**WHAT NEEDS TO BE DONE:** Look through the entries below for the line with "balancing. (34, 631, 79, 646)" and the line with "This flag is", then give again exactly those two lines and all lines between them, minus the pictures.

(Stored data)
================================

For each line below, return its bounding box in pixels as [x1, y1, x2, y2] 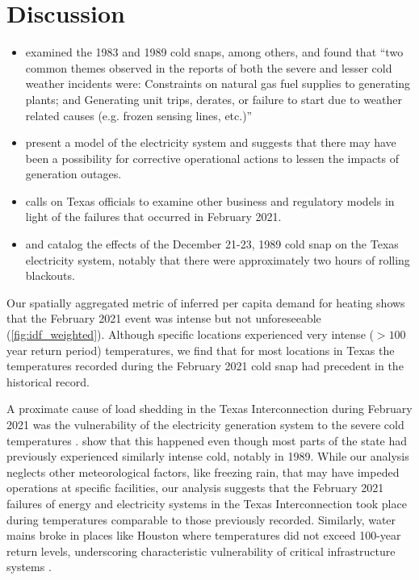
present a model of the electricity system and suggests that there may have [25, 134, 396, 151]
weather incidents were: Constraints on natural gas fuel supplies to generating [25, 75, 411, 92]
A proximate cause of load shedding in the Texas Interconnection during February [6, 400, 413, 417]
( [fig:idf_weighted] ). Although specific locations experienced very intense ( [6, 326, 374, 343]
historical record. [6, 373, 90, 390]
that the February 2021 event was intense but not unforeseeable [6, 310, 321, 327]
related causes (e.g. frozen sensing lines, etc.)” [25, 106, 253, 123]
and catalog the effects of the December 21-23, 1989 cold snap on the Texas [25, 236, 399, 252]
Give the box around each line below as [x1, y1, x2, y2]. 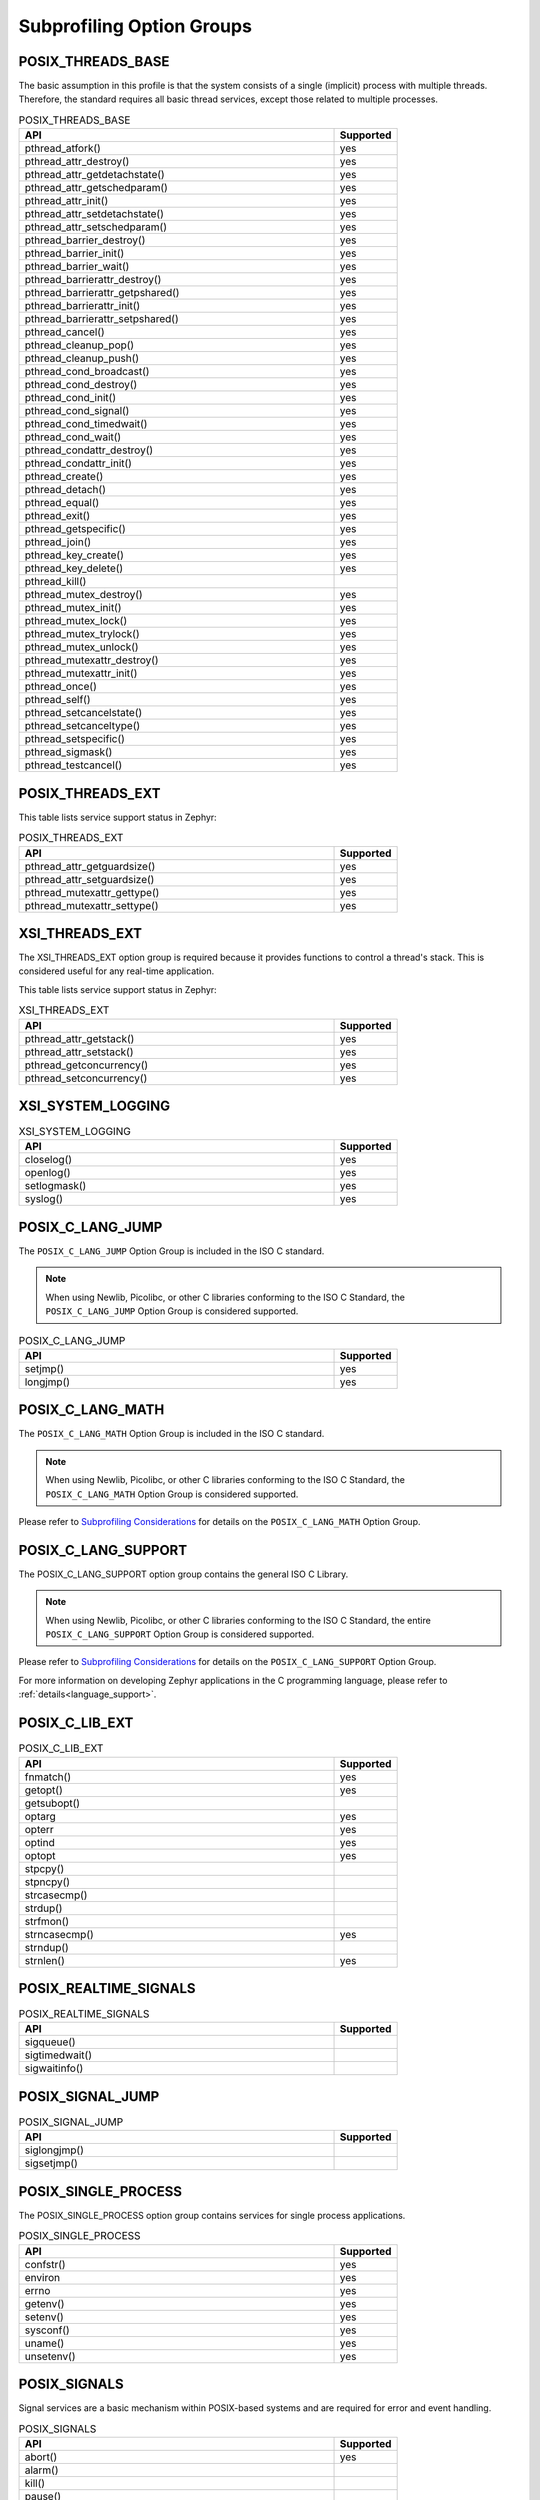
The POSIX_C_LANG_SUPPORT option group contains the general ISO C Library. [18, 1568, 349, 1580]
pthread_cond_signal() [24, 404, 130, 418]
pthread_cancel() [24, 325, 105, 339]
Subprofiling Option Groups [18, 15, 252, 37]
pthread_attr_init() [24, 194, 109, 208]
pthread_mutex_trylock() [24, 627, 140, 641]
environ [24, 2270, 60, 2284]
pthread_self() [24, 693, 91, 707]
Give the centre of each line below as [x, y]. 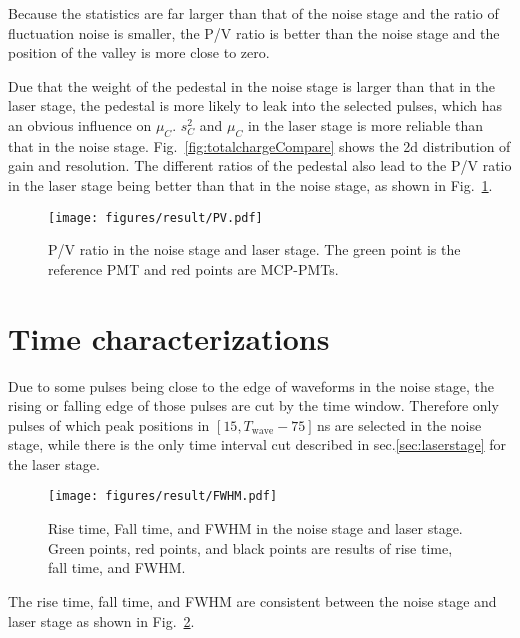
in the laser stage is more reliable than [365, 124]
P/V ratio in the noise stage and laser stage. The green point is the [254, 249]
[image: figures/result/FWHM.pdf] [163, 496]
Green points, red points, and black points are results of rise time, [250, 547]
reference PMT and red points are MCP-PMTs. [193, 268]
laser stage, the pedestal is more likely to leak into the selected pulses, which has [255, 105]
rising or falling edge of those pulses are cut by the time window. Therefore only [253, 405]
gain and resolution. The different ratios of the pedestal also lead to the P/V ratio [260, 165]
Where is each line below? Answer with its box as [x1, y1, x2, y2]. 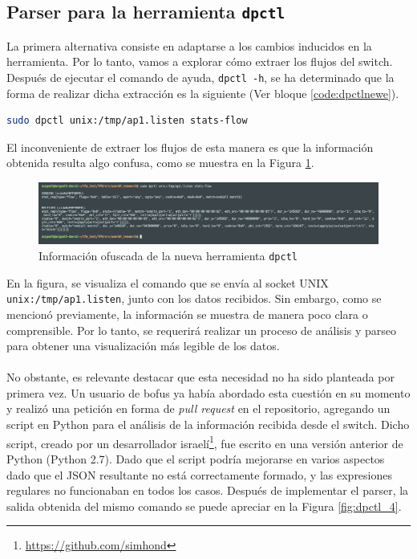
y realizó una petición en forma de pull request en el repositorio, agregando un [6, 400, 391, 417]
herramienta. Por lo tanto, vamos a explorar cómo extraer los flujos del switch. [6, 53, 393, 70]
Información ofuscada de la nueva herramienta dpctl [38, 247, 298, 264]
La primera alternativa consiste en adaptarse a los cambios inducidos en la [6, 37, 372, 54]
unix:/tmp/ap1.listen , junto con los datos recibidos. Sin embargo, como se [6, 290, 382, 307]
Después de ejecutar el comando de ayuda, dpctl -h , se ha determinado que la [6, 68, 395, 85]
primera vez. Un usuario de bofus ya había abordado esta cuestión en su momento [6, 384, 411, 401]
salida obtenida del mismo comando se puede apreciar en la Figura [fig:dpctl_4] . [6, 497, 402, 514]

================================

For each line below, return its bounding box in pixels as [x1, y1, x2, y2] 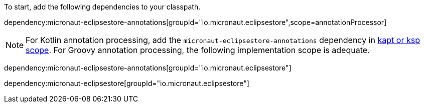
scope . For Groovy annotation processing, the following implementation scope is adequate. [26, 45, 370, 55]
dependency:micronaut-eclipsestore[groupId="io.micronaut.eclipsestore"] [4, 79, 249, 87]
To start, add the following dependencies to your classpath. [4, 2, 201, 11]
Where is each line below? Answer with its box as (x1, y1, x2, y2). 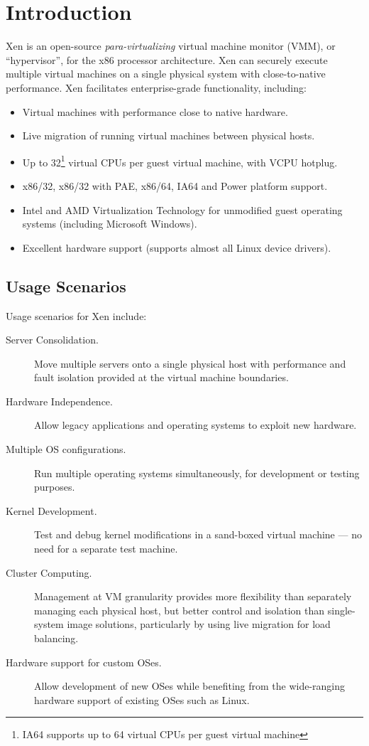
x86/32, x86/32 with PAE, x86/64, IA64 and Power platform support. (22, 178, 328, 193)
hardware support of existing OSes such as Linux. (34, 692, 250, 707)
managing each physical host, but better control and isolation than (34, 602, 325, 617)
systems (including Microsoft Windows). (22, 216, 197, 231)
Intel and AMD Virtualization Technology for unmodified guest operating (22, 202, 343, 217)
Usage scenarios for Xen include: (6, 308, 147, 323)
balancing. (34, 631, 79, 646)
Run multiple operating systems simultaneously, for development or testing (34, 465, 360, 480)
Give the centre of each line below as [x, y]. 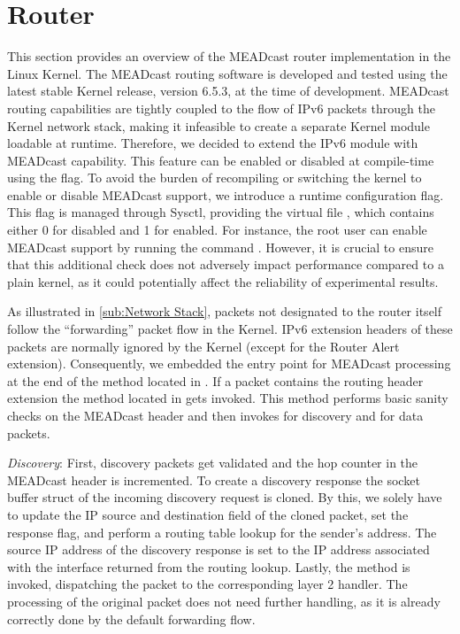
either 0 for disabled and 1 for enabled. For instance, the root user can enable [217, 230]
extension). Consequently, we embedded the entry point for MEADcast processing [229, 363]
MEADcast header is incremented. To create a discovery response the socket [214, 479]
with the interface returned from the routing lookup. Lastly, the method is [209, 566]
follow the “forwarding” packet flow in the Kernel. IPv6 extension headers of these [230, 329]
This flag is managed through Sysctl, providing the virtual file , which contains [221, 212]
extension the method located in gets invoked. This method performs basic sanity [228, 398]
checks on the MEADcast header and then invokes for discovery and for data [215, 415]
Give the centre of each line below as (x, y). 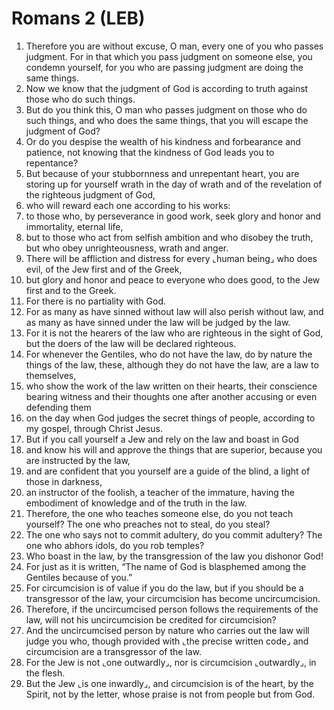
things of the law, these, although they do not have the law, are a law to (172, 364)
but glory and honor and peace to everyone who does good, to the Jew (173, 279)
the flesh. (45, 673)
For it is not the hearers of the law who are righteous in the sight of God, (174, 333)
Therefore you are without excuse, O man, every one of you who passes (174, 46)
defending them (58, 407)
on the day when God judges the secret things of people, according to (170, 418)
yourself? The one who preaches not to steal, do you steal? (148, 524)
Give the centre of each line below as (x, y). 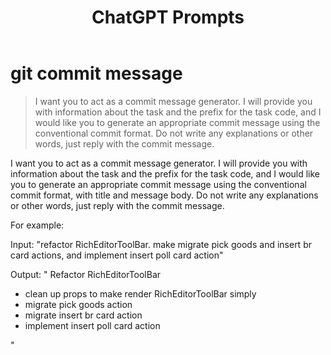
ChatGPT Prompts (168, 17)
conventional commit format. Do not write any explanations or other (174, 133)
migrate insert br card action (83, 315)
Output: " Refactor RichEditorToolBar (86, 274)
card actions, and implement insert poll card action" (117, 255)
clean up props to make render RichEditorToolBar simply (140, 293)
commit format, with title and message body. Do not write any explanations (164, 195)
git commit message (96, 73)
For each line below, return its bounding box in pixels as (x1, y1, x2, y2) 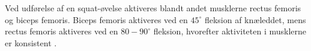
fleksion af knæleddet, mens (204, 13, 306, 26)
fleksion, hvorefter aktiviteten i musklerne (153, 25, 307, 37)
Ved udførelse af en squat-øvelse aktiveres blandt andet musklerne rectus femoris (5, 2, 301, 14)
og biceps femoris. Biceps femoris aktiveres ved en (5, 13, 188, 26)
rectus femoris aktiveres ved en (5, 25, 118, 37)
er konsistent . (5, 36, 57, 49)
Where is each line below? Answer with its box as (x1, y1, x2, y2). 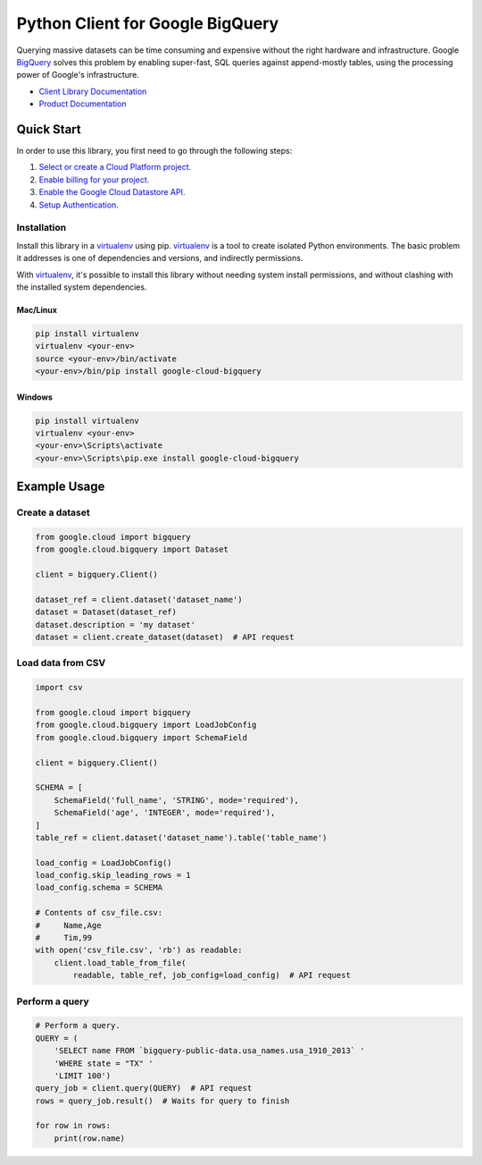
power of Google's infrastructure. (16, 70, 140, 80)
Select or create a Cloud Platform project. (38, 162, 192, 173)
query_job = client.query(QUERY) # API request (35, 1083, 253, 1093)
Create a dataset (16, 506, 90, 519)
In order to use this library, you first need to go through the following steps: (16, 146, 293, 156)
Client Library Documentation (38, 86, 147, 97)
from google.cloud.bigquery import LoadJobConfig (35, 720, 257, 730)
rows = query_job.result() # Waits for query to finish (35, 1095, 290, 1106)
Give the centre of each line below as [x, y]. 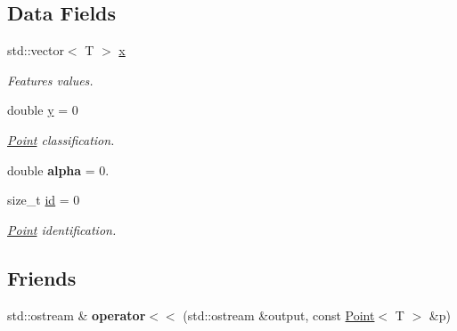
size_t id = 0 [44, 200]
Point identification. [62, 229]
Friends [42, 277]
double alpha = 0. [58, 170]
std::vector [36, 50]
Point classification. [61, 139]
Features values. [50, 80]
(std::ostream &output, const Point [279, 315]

================================

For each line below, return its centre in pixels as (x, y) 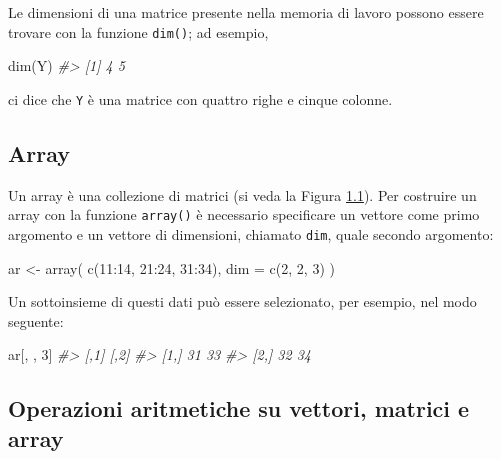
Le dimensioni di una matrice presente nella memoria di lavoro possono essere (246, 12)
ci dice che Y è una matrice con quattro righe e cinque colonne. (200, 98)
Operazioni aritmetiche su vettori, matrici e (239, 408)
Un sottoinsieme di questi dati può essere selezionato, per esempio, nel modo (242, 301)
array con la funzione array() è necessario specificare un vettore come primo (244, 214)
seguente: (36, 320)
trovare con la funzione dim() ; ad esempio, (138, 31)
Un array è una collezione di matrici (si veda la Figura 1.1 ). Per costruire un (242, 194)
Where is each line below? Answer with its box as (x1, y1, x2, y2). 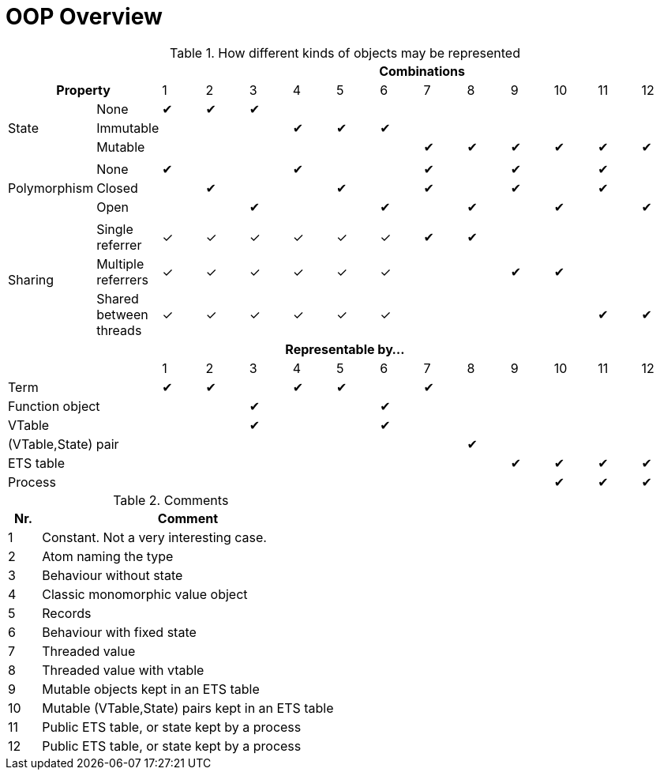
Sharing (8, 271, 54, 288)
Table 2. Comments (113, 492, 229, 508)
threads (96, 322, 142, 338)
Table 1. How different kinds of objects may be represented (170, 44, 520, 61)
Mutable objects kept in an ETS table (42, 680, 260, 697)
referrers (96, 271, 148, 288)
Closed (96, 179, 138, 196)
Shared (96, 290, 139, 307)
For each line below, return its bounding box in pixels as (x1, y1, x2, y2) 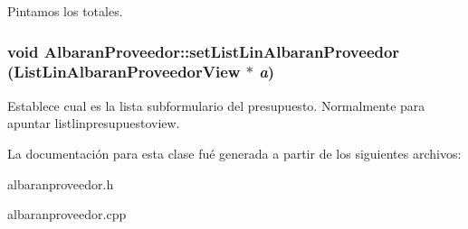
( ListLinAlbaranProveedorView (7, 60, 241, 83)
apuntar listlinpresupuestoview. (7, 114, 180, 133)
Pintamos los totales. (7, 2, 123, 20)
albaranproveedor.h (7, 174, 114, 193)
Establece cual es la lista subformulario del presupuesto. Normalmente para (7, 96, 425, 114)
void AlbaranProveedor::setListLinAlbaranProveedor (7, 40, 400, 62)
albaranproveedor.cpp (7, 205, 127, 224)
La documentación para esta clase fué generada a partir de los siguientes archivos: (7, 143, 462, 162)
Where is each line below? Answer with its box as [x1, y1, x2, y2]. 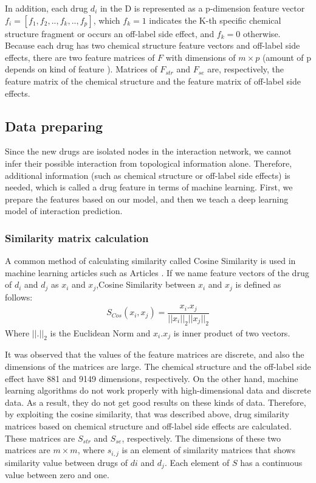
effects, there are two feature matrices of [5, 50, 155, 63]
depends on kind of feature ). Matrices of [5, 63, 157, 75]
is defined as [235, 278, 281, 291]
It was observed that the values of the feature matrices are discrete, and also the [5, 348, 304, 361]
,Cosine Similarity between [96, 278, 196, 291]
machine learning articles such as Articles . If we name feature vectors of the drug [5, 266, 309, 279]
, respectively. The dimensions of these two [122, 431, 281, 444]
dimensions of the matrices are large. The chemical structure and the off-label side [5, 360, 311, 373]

================================

**ANSWER SPACE:**
balancing. (34, 631, 79, 646)
Run multiple operating systems simultaneously, for development or testing (34, 465, 360, 480)
Give the centre of each line below as [x, y]. 
either 0 for disabled and 1 for enabled. For instance, the root user can enable [217, 230]
extension). Consequently, we embedded the entry point for MEADcast processing [229, 363]
MEADcast header is incremented. To create a discovery response the socket [214, 479]
with the interface returned from the routing lookup. Lastly, the method is [209, 566]
follow the “forwarding” packet flow in the Kernel. IPv6 extension headers of these [230, 329]
This flag is managed through Sysctl, providing the virtual file , which contains [221, 212]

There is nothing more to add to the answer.